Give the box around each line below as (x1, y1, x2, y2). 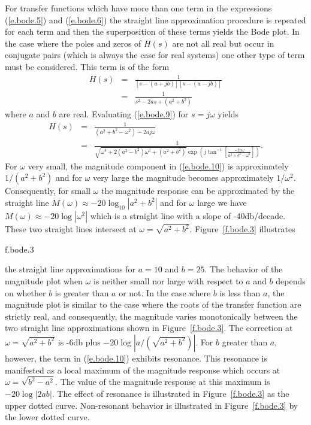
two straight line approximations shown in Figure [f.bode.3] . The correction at (5, 321, 293, 334)
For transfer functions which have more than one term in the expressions (5, 2, 272, 14)
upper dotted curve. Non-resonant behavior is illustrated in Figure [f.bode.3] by (5, 399, 298, 411)
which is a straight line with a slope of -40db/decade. (90, 209, 286, 221)
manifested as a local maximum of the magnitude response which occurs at (5, 363, 280, 376)
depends (276, 274, 306, 287)
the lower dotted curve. (5, 411, 90, 423)
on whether (5, 286, 46, 299)
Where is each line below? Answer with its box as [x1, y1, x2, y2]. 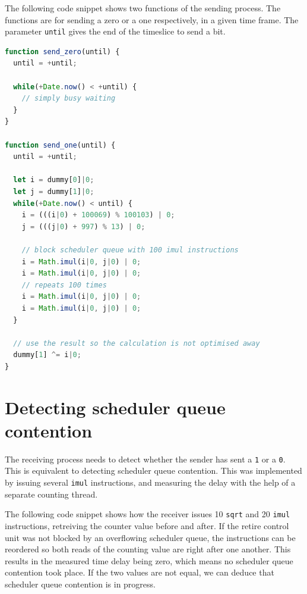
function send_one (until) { [5, 140, 116, 149]
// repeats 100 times [21, 280, 107, 289]
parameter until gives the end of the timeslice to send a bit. [5, 25, 226, 37]
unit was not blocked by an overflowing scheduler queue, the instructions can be [5, 531, 296, 543]
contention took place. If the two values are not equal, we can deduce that [5, 566, 274, 579]
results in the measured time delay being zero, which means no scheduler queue [5, 554, 293, 567]
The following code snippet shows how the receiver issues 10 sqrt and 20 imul [5, 508, 290, 520]
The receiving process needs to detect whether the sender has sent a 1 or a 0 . [5, 452, 286, 465]
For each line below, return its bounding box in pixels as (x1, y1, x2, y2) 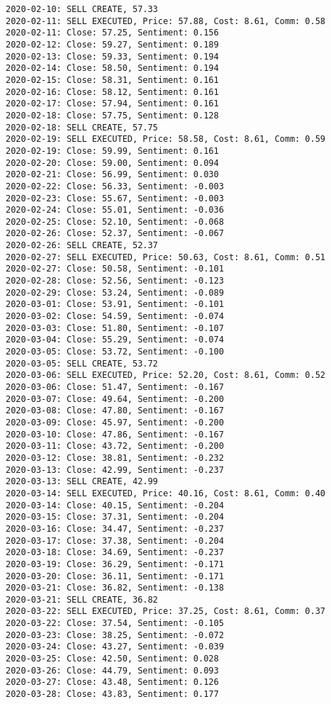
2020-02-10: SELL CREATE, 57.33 (6, 4, 158, 14)
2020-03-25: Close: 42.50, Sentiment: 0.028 (6, 654, 219, 664)
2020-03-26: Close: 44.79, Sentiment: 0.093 (6, 665, 219, 676)
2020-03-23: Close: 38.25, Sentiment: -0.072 (6, 630, 224, 640)
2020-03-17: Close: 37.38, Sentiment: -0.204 (6, 535, 224, 546)
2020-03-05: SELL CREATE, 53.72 (6, 358, 158, 369)
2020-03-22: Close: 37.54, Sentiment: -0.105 (6, 618, 224, 629)
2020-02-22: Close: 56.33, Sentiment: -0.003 (6, 181, 224, 191)
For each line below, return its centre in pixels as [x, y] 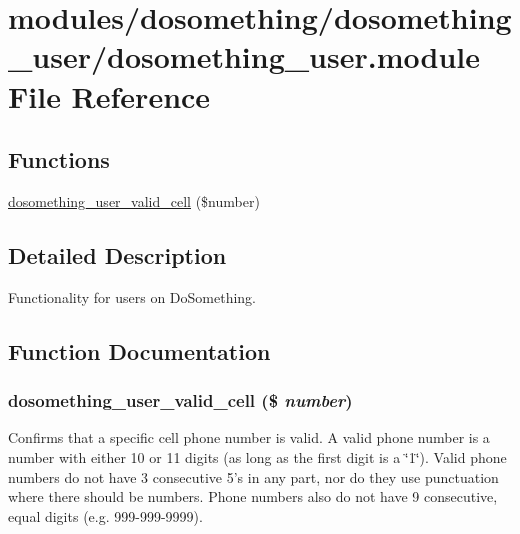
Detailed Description [117, 254]
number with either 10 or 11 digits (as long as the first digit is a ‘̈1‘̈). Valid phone [257, 456]
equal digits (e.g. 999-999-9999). [105, 515]
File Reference [109, 95]
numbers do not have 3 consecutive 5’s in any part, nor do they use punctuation [253, 476]
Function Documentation [139, 350]
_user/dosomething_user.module [244, 56]
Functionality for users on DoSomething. [132, 296]
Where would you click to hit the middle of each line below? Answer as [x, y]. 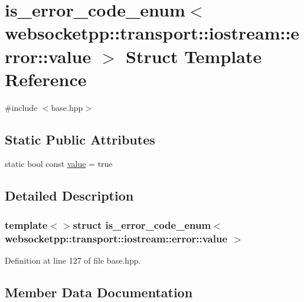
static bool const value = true [59, 164]
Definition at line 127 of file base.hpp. [73, 260]
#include [21, 107]
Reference [46, 79]
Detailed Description [69, 196]
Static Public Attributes [80, 139]
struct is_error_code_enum [142, 224]
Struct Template [194, 56]
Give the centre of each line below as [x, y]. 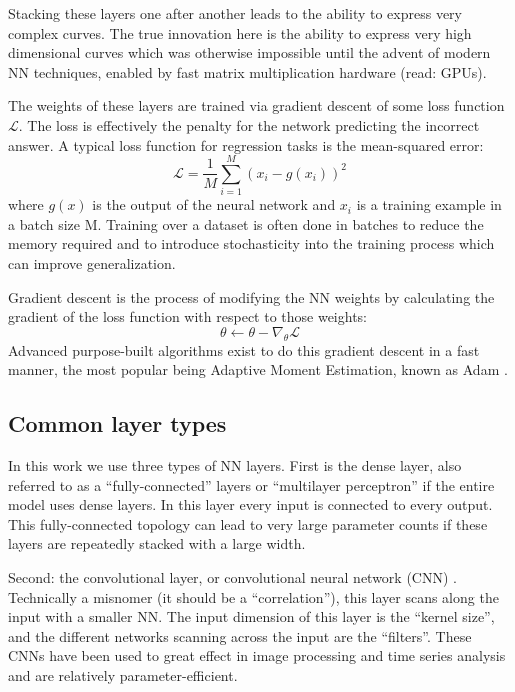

■ **Description of the task**
Copy out the lines above that hold the string "which".

■ **Task solution**
For transfer functions which have more than one term in the expressions (5, 2, 272, 14)
which is a straight line with a slope of -40db/decade. (90, 209, 286, 221)
manifested as a local maximum of the magnitude response which occurs at (5, 363, 280, 376)
results in the measured time delay being zero, which means no scheduler queue [5, 554, 293, 567]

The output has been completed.